Table of Contents

Class CharacterTokenizer

Namespace
AiDotNet.Tokenization.Algorithms
Assembly
AiDotNet.dll

Character-level tokenizer that splits text into individual characters. Useful for character-based language models and some RNN architectures.

public class CharacterTokenizer : TokenizerBase, ITokenizer
Inheritance
CharacterTokenizer
Implements
Inherited Members

Constructors

CharacterTokenizer(IVocabulary, SpecialTokens, bool, bool)

Creates a new character tokenizer.

public CharacterTokenizer(IVocabulary vocabulary, SpecialTokens specialTokens, bool lowercase = false, bool includeWhitespace = true)

Parameters

vocabulary IVocabulary
specialTokens SpecialTokens
lowercase bool
includeWhitespace bool

Methods

CleanupTokens(List<string>)

Cleans up tokens and converts them back to text.

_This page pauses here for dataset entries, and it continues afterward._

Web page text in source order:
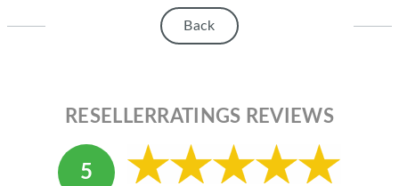
Back
RESELLERRATINGS REVIEWS
5
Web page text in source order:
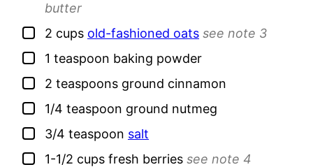
butter
▢
2 cups old-fashioned oats see note 3
▢
1 teaspoon baking powder
▢
2 teaspoons ground cinnamon
▢
1/4 teaspoon ground nutmeg
▢
3/4 teaspoon salt
▢
1-1/2 cups fresh berries see note 4
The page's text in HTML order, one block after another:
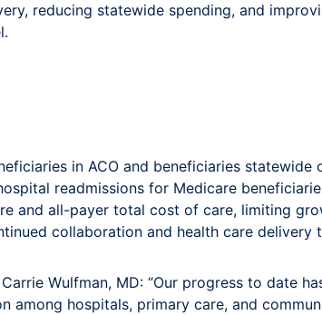
reducing statewide spending, and
in ACO and beneficiaries
readmissions for Medicare
and all-payer total cost of care, limiting
collaboration and health care
Wulfman, MD: “Our progress to date
among hospitals, primary care, and
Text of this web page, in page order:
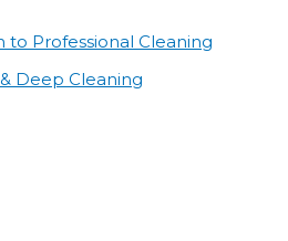
to Professional Cleaning
Deep Cleaning
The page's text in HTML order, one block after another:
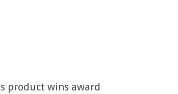
product wins award
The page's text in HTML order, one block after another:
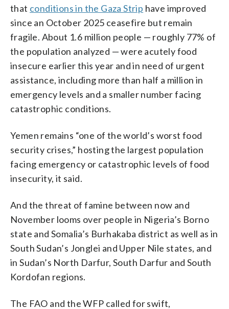
that conditions in the Gaza Strip have improved
since an October 2025 ceasefire but remain
fragile. About 1.6 million people — roughly 77% of
the population analyzed — were acutely food
insecure earlier this year and in need of urgent
assistance, including more than half a million in
emergency levels and a smaller number facing
catastrophic conditions.
Yemen remains “one of the world’s worst food
security crises,” hosting the largest population
facing emergency or catastrophic levels of food
insecurity, it said.
And the threat of famine between now and
November looms over people in Nigeria’s Borno
state and Somalia’s Burhakaba district as well as in
South Sudan’s Jonglei and Upper Nile states, and
in Sudan’s North Darfur, South Darfur and South
Kordofan regions.
The FAO and the WFP called for swift,
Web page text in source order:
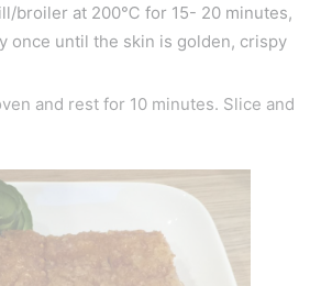
broiler at 200℃ for 15- 20 minutes,
once until the skin is golden, crispy
and rest for 10 minutes. Slice and
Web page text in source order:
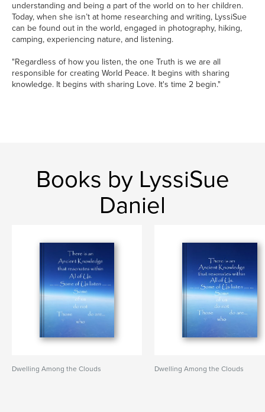
understanding and being a part of the world on to her children.
Today, when she isn’t at home researching and writing, LyssiSue
can be found out in the world, engaged in photography, hiking,
camping, experiencing nature, and listening.
"Regardless of how you listen, the one Truth is we are all
responsible for creating World Peace. It begins with sharing
knowledge. It begins with sharing Love. It's time 2 begin."
Books by LyssiSue
Daniel
Dwelling Among the Clouds Dwelling Among the Clouds
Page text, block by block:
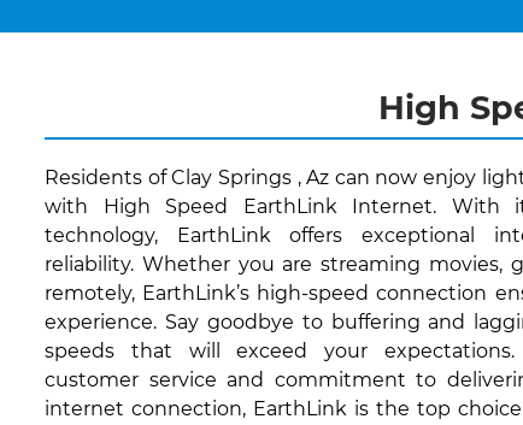
High
Residents of Clay Springs , Az can now enjoy
with High Speed EarthLink Internet. With
technology, EarthLink offers exceptional
reliability. Whether you are streaming movies,
remotely, EarthLink’s high-speed connection
experience. Say goodbye to buffering and
speeds that will exceed your
customer service and commitment to
internet connection, EarthLink is the top
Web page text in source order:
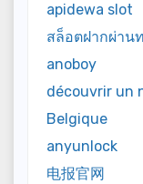
apidewa slot
สล็อตฝากผ่าน
anoboy
découvrir un
Belgique
anyunlock
电报官网
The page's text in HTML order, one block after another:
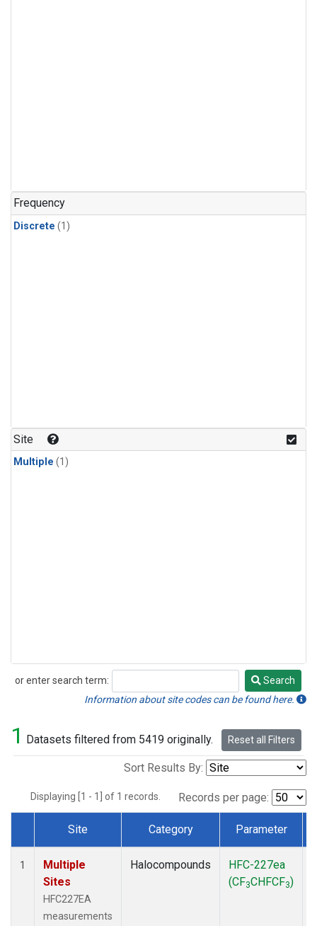
Frequency
Discrete (1)
Site
Multiple (1)
or enter search term:
Search
Search
Information about site codes can be found here.
1 Datasets filtered from 5419 originally. Reset all Filters
Sort Results By:
Displaying [1 - 1] of 1 records. Records per page:
Dataset Number
Site Category Parameter
1
Multiple
Sites
HFC227EA
measurements
Halocompounds
HFC-227ea
(CF3CHFCF3)
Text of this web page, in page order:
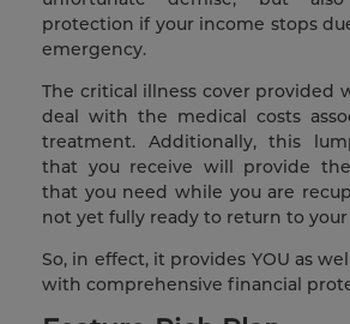
protection if your income stops
emergency.
The critical illness cover provided
deal with the medical costs
treatment. Additionally, this
that you receive will provide
that you need while you are
not yet fully ready to return to
So, in effect, it provides YOU as
with comprehensive financial
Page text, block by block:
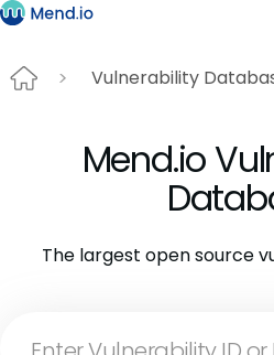
Vulnerability
Mend.io
The largest open source
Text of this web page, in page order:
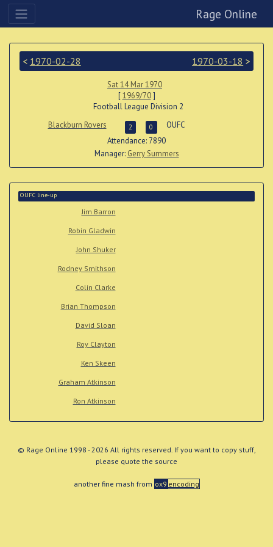
Rage Online
< 1970-02-28 1970-03-18 >
Sat 14 Mar 1970
[1969/70]
Football League Division 2
Blackburn Rovers
2 0
OUFC
Attendance: 7890
Manager: Gerry Summers
OUFC line-up
Jim Barron
Robin Gladwin
John Shuker
Rodney Smithson
Colin Clarke
Brian Thompson
David Sloan
Roy Clayton
Ken Skeen
Graham Atkinson
Ron Atkinson
© Rage Online 1998 - 2026 All rights reserved. If you want to copy stuff,
please quote the source
another fine mash from ox9 encoding
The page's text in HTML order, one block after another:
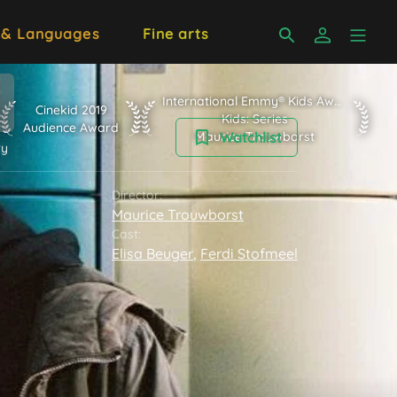
Languages Fine arts
International Emmy® Kids Awards 2020
International Emmy® Kids Awards 2020
Kids: Series
Maurice Trouwborst
Cinekid 2019 Audience Award
Cinekid 2019
Audience Award
Subject Jury
Watchlist
Director:
Maurice Trouwborst
Cast:
Elisa Beuger, Ferdi Stofmeel
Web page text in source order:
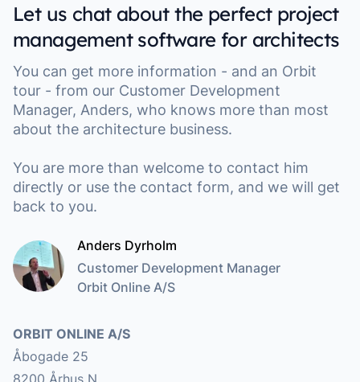
Let us chat about the perfect project
management software for architects
You can get more information - and an Orbit
tour - from our Customer Development
Manager, Anders, who knows more than most
about the architecture business.
You are more than welcome to contact him
directly or use the contact form, and we will get
back to you.
Anders Dyrholm
Customer Development Manager
Orbit Online A/S
Address
ORBIT ONLINE A/S
Åbogade 25
8200 Århus N
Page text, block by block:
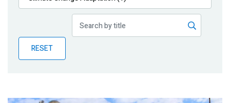
Publications
Partner News
RESET
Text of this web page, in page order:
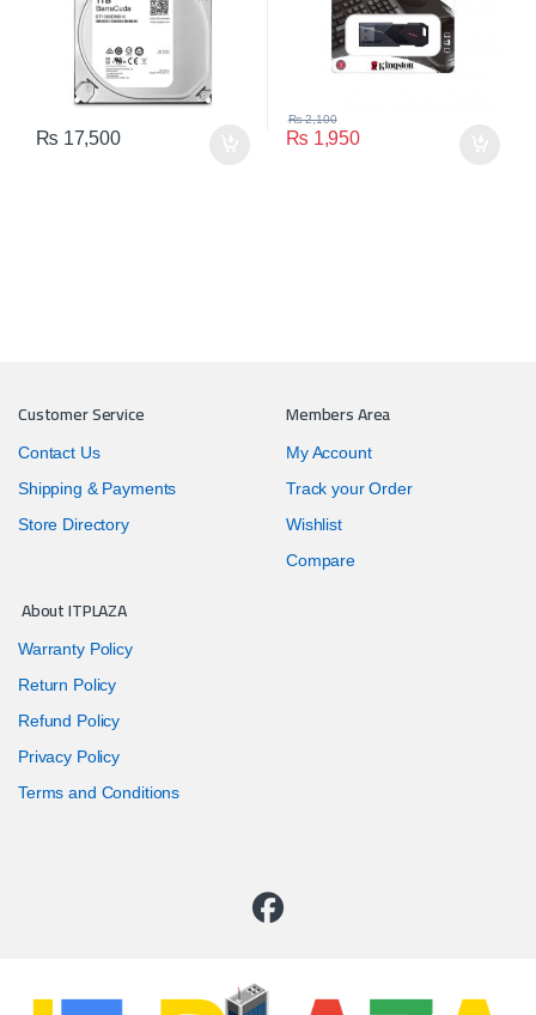
₨ 17,500 ₨ 1,950
₨2,100
Customer Service
Contact Us
Shipping & Payments
Store Directory
Members Area
My Account
Track your Order
Wishlist
Compare
About ITPLAZA
Warranty Policy
Return Policy
Refund Policy
Privacy Policy
Terms and Conditions
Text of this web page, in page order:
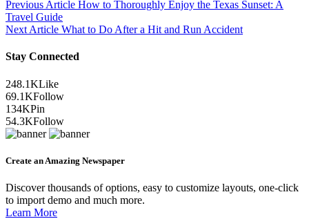
Previous Article How to Thoroughly Enjoy the Texas Sunset: A
Travel Guide
Next Article What to Do After a Hit and Run Accident
Stay Connected
248.1KLike
69.1KFollow
134KPin
54.3KFollow
Create an Amazing Newspaper
Discover thousands of options, easy to customize layouts, one-click
to import demo and much more.
Learn More
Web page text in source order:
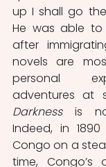
up I shall go
He was able to
after
novels are
personal
adventures at
Darkness is
Indeed, in
Congo on a
time, Congo’s
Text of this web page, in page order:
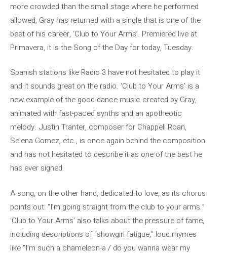
more crowded than the small stage where he performed
allowed, Gray has returned with a single that is one of the
best of his career, ‘Club to Your Arms’. Premiered live at
Primavera, it is the Song of the Day for today, Tuesday.
Spanish stations like Radio 3 have not hesitated to play it
and it sounds great on the radio. ‘Club to Your Arms’ is a
new example of the good dance music created by Gray,
animated with fast-paced synths and an apotheotic
melody. Justin Tranter, composer for Chappell Roan,
Selena Gomez, etc., is once again behind the composition
and has not hesitated to describe it as one of the best he
has ever signed.
A song, on the other hand, dedicated to love, as its chorus
points out: “I’m going straight from the club to your arms.”
‘Club to Your Arms’ also talks about the pressure of fame,
including descriptions of “showgirl fatigue,” loud rhymes
like “I’m such a chameleon-a / do you wanna wear my
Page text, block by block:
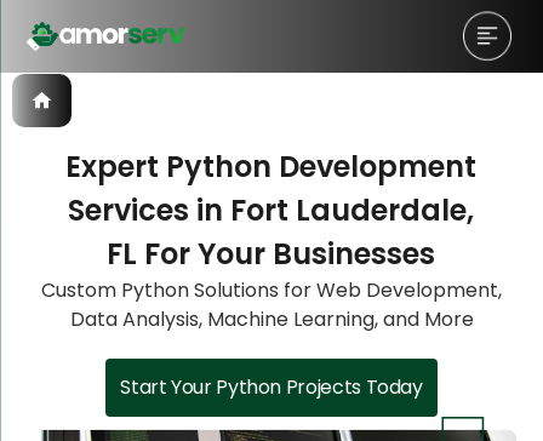
Expert Python Development
Services in Fort Lauderdale,
FL For Your Businesses
Custom Python Solutions for Web Development,
Data Analysis, Machine Learning, and More
Start Your Python Projects Today
Let’s Schedule A Discovery
Meeting!
Let’s Schedule A Discovery
Meeting!
Let’s Schedule A Discovery
Meeting!
Let’s Schedule A Discovery
Meeting!
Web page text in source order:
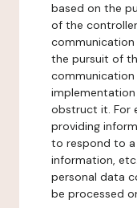
based on the
of the
the pursuit of
obstruct it. For
providing
to respond to
information,
personal data
be processed
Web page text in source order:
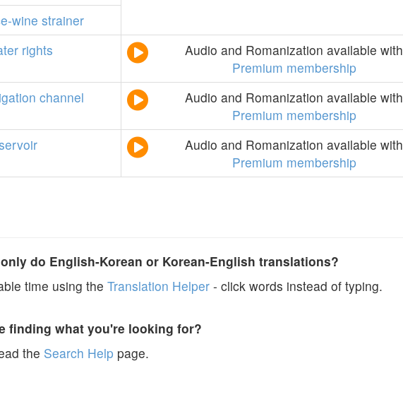
wine strainer
rights
Audio and Romanization available with
Premium membership
channel
Audio and Romanization available with
Premium membership
Audio and Romanization available with
Premium membership
do English-Korean or Korean-English translations?
time using the Translation Helper - click words instead of typing.
finding what you're looking for?
the Search Help page.
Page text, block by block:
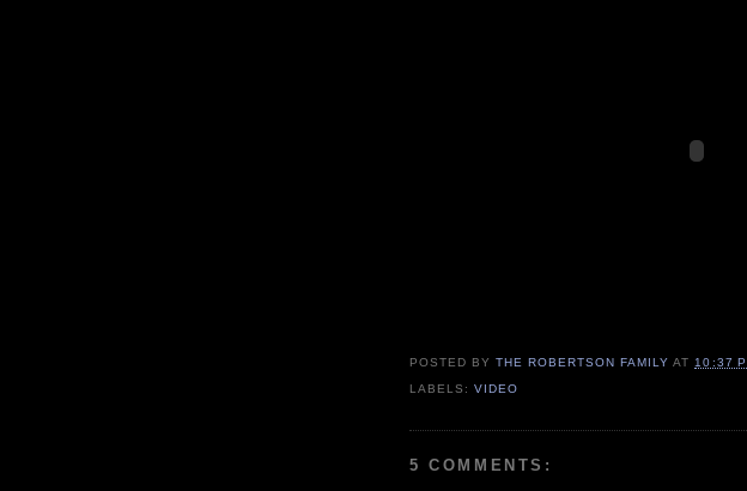
POSTED BYTHE ROBERTSON FAMILY AT 10:37
LABELS:VIDEO
5 COMMENTS:

protected override string CleanupTokens(List<string> tokens)

Parameters

tokens List<string>

Returns

string

CreateAscii(SpecialTokens?, bool)

Creates a character tokenizer with ASCII printable characters.

public static CharacterTokenizer CreateAscii(SpecialTokens? specialTokens = null, bool lowercase = false)

Parameters

specialTokens SpecialTokens
lowercase bool

Returns

CharacterTokenizer

Tokenize(string)

Tokenizes text into individual characters.

public override List<string> Tokenize(string text)

Parameters

text string

Returns

List<string>

Train(IEnumerable<string>, SpecialTokens?, bool, int)

Trains a character tokenizer from a corpus.

public static CharacterTokenizer Train(IEnumerable<string> corpus, SpecialTokens? specialTokens = null, bool lowercase = false, int minFrequency = 1)

Parameters

corpus IEnumerable<string>
specialTokens SpecialTokens
lowercase bool
minFrequency int

Returns

CharacterTokenizer